Türkiye her ne kadar kimi konulara hala önyargıların hakim olduğu bir ülke olmasına rağmen her geçen gün insan haklarında bir adım daha ileriye gitmektedir. Bu ilerleme, gelecekte o önyargıların da ortadan kalkacağı ihtimalini güçlendirmektedir.

Mesela TBMM'de bir insan hakları komisyonu yoktu. Geçen dönemde TBMM İnsan haklarını İnceleme Komisyonu kuruldu. Hem de güçlü bir biçimde. Diğer komisyonlar iç tüzükle kurulurken bu komisyon bir kanunla kuruldu.

İnsan hakları bilincinin yerleştirilmesi için il ve ilçelerde insan hakları kurulları oluşturulmuştu. Kurulların isimleri ve amaçları çok güzeldi cazipti ancak kuruluş biçimleri ve çalışma yöntemleri dönemin özelliklerini taşıyordu. Geçen dönemde kurulan il ve ilçe insan hakları kurulları emniyet müdürü, jandarma komutanı, sağlık müdürü, milli eğitim müdürü gibi ildeki bürokratlardan oluşuyor göstermelik olarak birkaç tane de sivil toplum örgütü mensubuna yer veriliyordu. Yani adam her hangi bir karakolda karşılaştığı insan hakkı ihlalini o karakolun amirinin da bulunduğu insan hakları kuruluna şikayet etmesi gerekiyordu ki kurul, insan hakları kurulu olmaktan ziyade bürokrat hakları kurulu görünümü veriyordu.

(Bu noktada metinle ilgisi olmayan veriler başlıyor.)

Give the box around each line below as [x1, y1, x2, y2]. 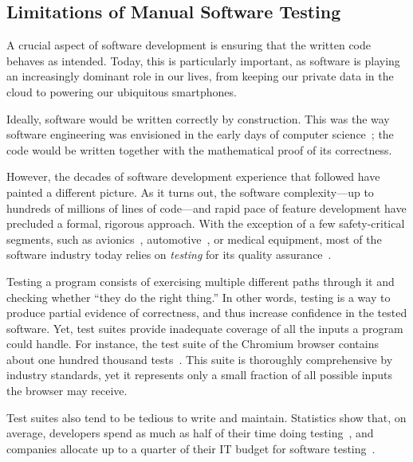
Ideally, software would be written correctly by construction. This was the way [6, 110, 390, 127]
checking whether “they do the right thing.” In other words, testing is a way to [6, 288, 391, 305]
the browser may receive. [6, 382, 128, 399]
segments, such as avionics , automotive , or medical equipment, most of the [6, 230, 382, 247]
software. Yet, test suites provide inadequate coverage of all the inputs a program [6, 319, 403, 336]
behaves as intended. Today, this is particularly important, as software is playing [6, 52, 400, 69]
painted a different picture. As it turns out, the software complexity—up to [6, 183, 374, 200]
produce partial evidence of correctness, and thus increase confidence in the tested [6, 304, 407, 321]
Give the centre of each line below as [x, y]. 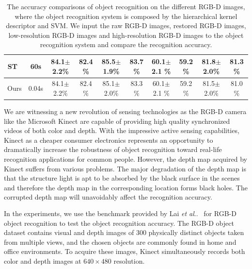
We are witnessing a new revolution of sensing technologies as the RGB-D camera [125, 111]
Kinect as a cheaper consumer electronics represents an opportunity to [109, 140]
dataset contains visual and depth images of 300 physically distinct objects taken [124, 232]
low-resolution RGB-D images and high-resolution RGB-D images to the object [126, 35]
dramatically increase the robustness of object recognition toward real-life [113, 149]
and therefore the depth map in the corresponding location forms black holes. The [126, 187]
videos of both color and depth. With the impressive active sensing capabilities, [122, 130]
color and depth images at [43, 261]
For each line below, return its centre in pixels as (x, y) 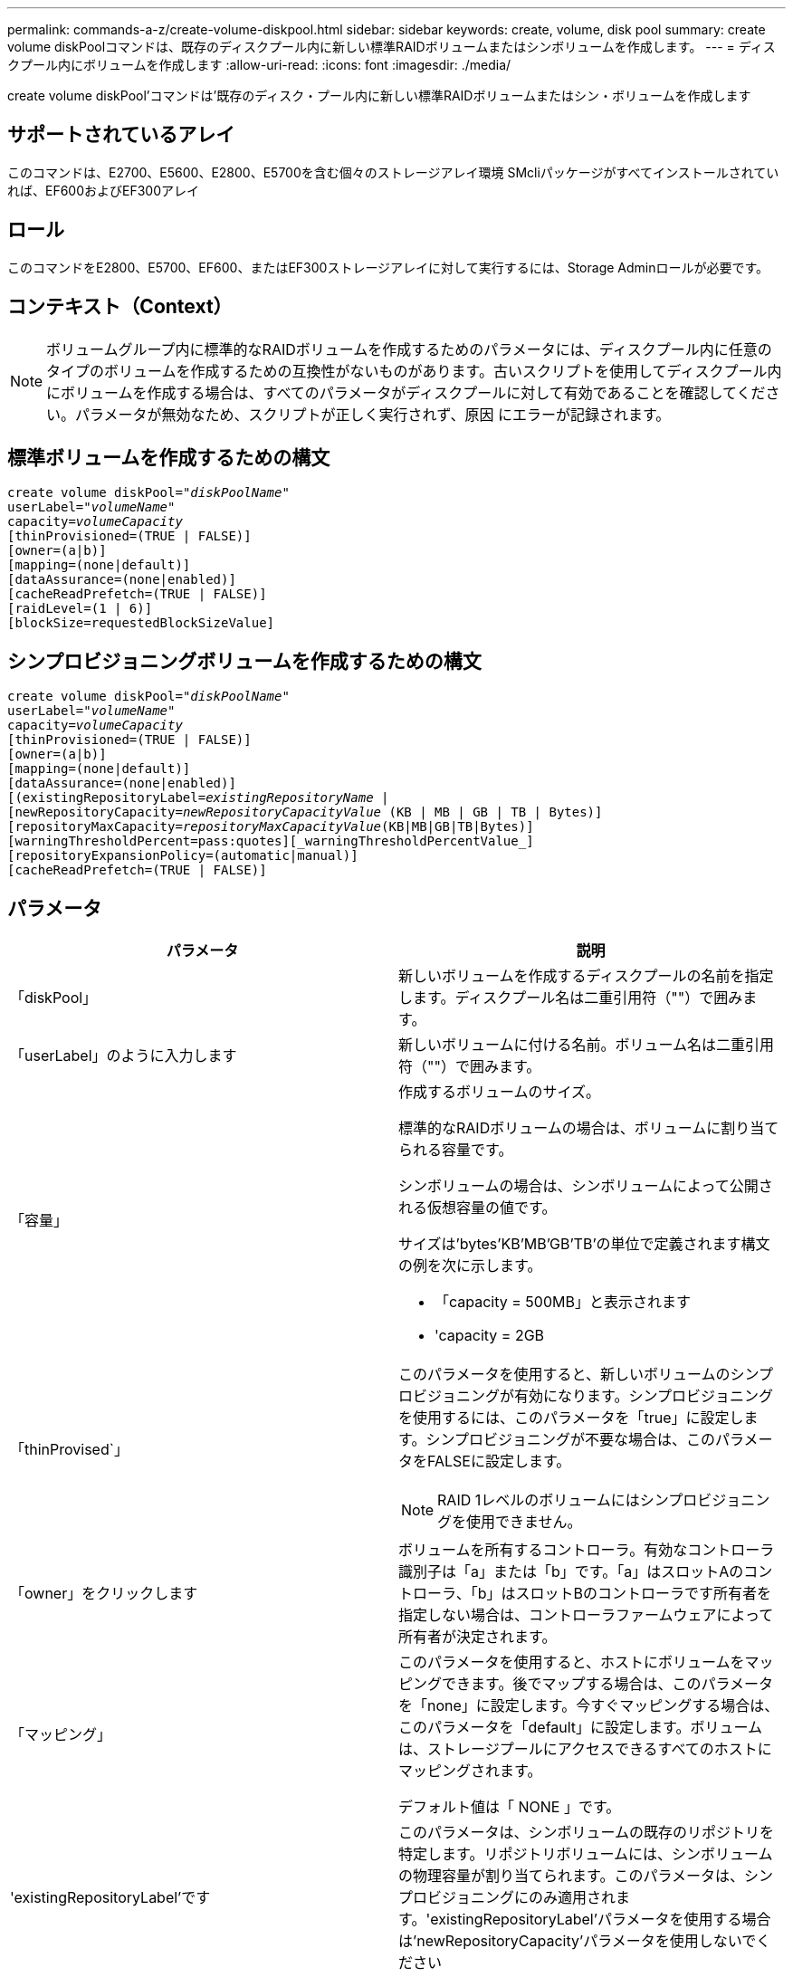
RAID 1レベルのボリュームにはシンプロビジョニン (604, 1500)
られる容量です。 (456, 1150)
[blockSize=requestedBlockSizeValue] (141, 623)
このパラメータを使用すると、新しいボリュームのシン (578, 1375)
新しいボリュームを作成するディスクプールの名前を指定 (586, 976)
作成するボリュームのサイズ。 (500, 1092)
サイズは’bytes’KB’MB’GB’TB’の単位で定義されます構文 (584, 1244)
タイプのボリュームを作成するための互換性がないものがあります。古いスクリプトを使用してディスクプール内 (414, 371)

Bu sebeple de bazı sivil toplum örgütleri bu kurulları boykot etmişlerdi.

Hoş vatandaş da bu kurulların yapısını bildiği için bir şey çıkmayacağı düşüncesiyle pek rağbet etmemişti müracaat sayısı çok azdı. Bir çok il ve ilçede kurul sadece kağıt üzerinde vardı.

Ben iki dönemdir TBMM İnsan haklarını İnceleme Komisyonu üyeliği yapıyorum. Bu dönemde bizim ısrarlı ikazlarımız sonucunda, kurul üyelerinin tamamı sivil toplum örgütü üyelerinden oluşturulacak biçimde köklü bir değişiklik yapıldı.

Geçen hafta TBMM bu konuda çok önemli bir adım daha attı.. "idarenin her türlü eylem ve işlemleri ile tutum ve davranışlarını; adalet anlayışı içinde, insan haklarına saygı, hukuka ve hakkaniyete uygunluk yönlerinden incelemek, araştırmak ve idareye önerilerde bulunmak üzere kamu denetçiliği kurumunu" oluşturacak bir tasarıyı kanunlaştırdı. Böylece halkın idareden kaynaklanan şikayetlerini en aza indirecek bir yönetim anlayışının kurum olarak yerleştirilmesinin kanuni alt yapısını hazırlamıştır.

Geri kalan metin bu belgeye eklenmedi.